Signed-off-by: Andrew Chen &lt;andrewch@nvidia.com&gt;
diff --git a/openshift/appendix-ocp.rst b/openshift/appendix-ocp.rst
@@ -63,5 +63,5 @@ For additional troubleshooting resources:
 * `Node Feature Discovery documentation <https://kubernetes-sigs.github.io/node-feature-discovery/>`_.
 * `Red Hat Node Feature Discovery Operator documentation <https://docs.openshift.com/container-platform/latest/hardware_enablement/psap-node-feature-discovery-operator.html>`_
 * `OpenShift Driver Toolkit documentation <https://docs.redhat.com/en/documentation/openshift_container_platform/latest/html/specialized_hardware_and_driver_enablement/driver-toolkit>`_
-* `OpenShift Driver Toolkit GihHub repository <https://github.com/openshift/driver-toolkit/>`_
+* `OpenShift Driver Toolkit GitHub repository <https://github.com/openshift/driver-toolkit/>`_
 * `OpenShift troubleshooting guide <https://docs.openshift.com/container-platform/latest/support/troubleshooting/>`_
diff --git a/openshift/gpu-operator-with-precompiled-drivers.rst b/openshift/gpu-operator-with-precompiled-drivers.rst
@@ -17,7 +17,7 @@ About Precompiled Driver Containers
 ***********************************
 
 By default, NVIDIA GPU drivers are built on the cluster nodes when you deploy the GPU Operator.
-Driver compilation and packaging is done on every Kubernetes node, which leads to bursts of compute demand, waste of resources, and long provisioning times.
+Driver compilation and packaging is done on every Kubernetes node, leading to bursts of compute demand, waste of resources, and long provisioning times.
 In contrast, using container images with precompiled drivers makes the drivers immediately available on all nodes, resulting in faster provisioning and cost savings in public cloud deployments.
 
 ***********************************
@@ -43,19 +43,19 @@ Perform the following steps to build a custom driver image for use with Red Hat
 
 .. rubric:: Prerequisites
 
-* You have access to a container registry, such as NVIDIA NGC Private Registry, Red Hat Quay, or the OpenShift internal container registry, and can push container images to the registry.

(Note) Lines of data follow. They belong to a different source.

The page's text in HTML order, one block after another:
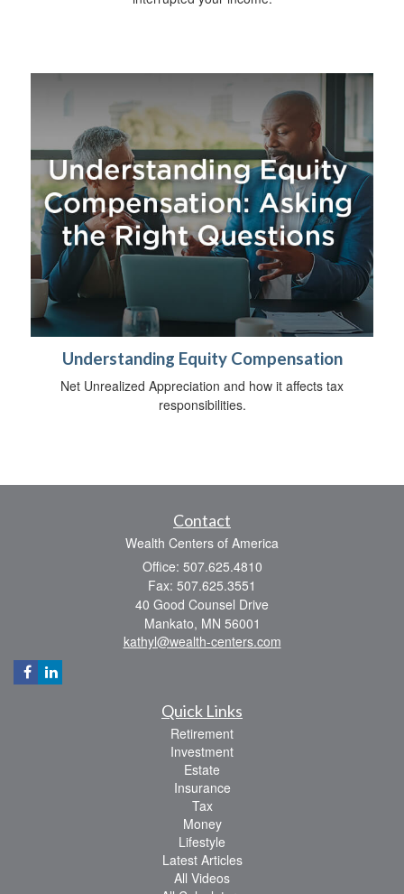
Understanding Equity Compensation
Net Unrealized Appreciation and how it affects tax
responsibilities.
Contact
Wealth Centers of America
Office: 507.625.4810
Fax: 507.625.3551
40 Good Counsel Drive
Mankato, MN 56001
kathyl@wealth-centers.com
Quick Links
Retirement
Investment
Estate
Insurance
Tax
Money
Lifestyle
Latest Articles
All Videos
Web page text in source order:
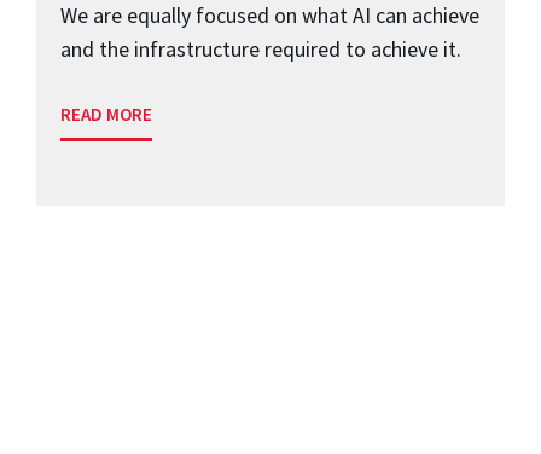
We are equally focused on what AI can achieve
and the infrastructure required to achieve it.
READ MORE
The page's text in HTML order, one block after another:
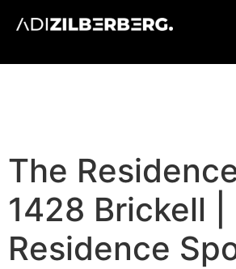
The
1428 Brickell |
Residence
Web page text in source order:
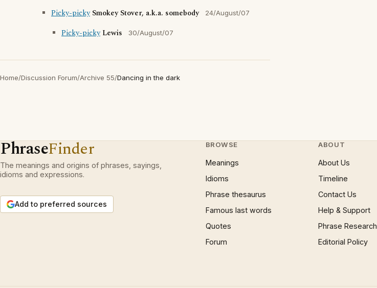
Picky-picky Smokey Stover, a.k.a. somebody 24/August/07
Picky-picky Lewis 30/August/07
Home/Discussion Forum/Archive 55/Dancing in the dark
PhraseFinder
The meanings and origins of phrases, sayings,
idioms and expressions.
Add to preferred sources
BROWSE
Meanings
Idioms
Phrase thesaurus
Famous last words
Quotes
Forum
ABOUT
About Us
Timeline
Contact Us
Help & Support
Phrase Research
Editorial Policy
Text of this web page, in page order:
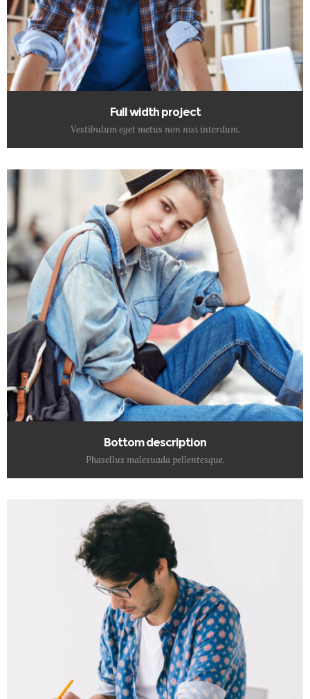
Full width project
Vestibulum eget metus non nisi interdum.
Bottom description
Phasellus malesuada pellentesque.
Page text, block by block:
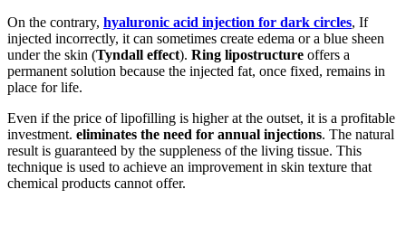
On the contrary, hyaluronic acid injection for dark circles, If
injected incorrectly, it can sometimes create edema or a blue sheen
under the skin (Tyndall effect). Ring lipostructure offers a
permanent solution because the injected fat, once fixed, remains in
place for life.
Even if the price of lipofilling is higher at the outset, it is a profitable
investment. eliminates the need for annual injections. The natural
result is guaranteed by the suppleness of the living tissue. This
technique is used to achieve an improvement in skin texture that
chemical products cannot offer.
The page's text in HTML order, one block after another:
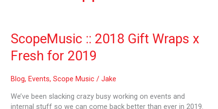
ScopeMusic :: 2018 Gift Wraps x
Fresh for 2019
Blog, Events,Scope Music /Jake
We’ve been slacking crazy busy working on events and
internal stuff so we can come back better than ever in 2019.
ScopeMusic
::
2018
Wraps
Fresh
for
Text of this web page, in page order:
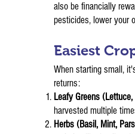
also be financially
pesticides, lower your
Easiest
When starting small,
returns:
Leafy Greens
harvested multiple
Herbs (Basil, Mint,
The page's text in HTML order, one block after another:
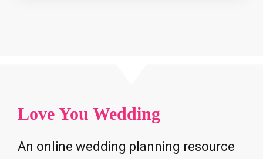
Love You Wedding
An online wedding planning resource

+* You have access to a container registry such as NVIDIA NGC Private Registry, Red Hat Quay, or the OpenShift internal container registry and can push container images to the registry.
 
 * You have a valid Red Hat subscription with an activation key.
 
 * You have a Red Hat OpenShift pull secret.
 
 * Your build machine has access to the internet to download operating system packages.
 
-* You know a CUDA version, such as ``12.1.0``, that you want to use.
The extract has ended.